(Saved entries)
___
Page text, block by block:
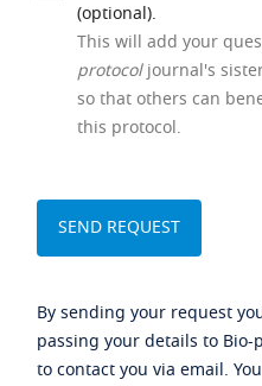
(optional).
This will add your
protocoljournal's
so that others can
this protocol.
By sending your request
passing your details to
to contact you via email.
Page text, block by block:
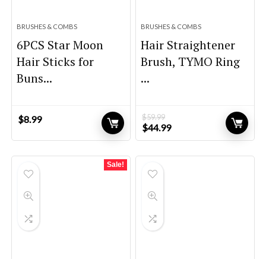
BRUSHES & COMBS
6PCS Star Moon
Hair Sticks for
Buns...
$8.99
BRUSHES & COMBS
Hair Straightener
Brush, TYMO Ring
...
$59.99
Original
price
$44.99Current
price
Sale!
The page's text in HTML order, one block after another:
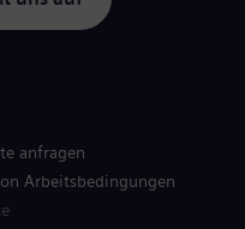
anfragen
Arbeitsbedingungen
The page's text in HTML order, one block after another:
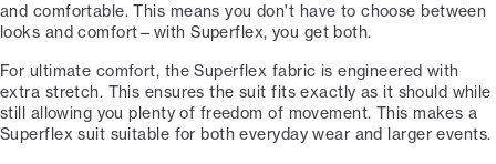
and comfortable. This means you don't have to choose between
looks and comfort—with Superflex, you get both.
For ultimate comfort, the Superflex fabric is engineered with
extra stretch. This ensures the suit fits exactly as it should while
still allowing you plenty of freedom of movement. This makes a
Superflex suit suitable for both everyday wear and larger events.
___
▸ Brief
Set all of the records down once more, letter for letter, with the images removed.

▸ Your solution
Page text, block by block:
(optional).
This will add your
protocoljournal's
so that others can
this protocol.
By sending your request
passing your details to
to contact you via email.
Page text, block by block:
BRUSHES & COMBS
6PCS Star Moon
Hair Sticks for
Buns...
$8.99
BRUSHES & COMBS
Hair Straightener
Brush, TYMO Ring
...
$59.99
Original
price
$44.99Current
price
Sale!
The page's text in HTML order, one block after another:
anfragen
Arbeitsbedingungen
The page's text in HTML order, one block after another:
and comfortable. This means you don't have to choose between
looks and comfort—with Superflex, you get both.
For ultimate comfort, the Superflex fabric is engineered with
extra stretch. This ensures the suit fits exactly as it should while
still allowing you plenty of freedom of movement. This makes a
Superflex suit suitable for both everyday wear and larger events.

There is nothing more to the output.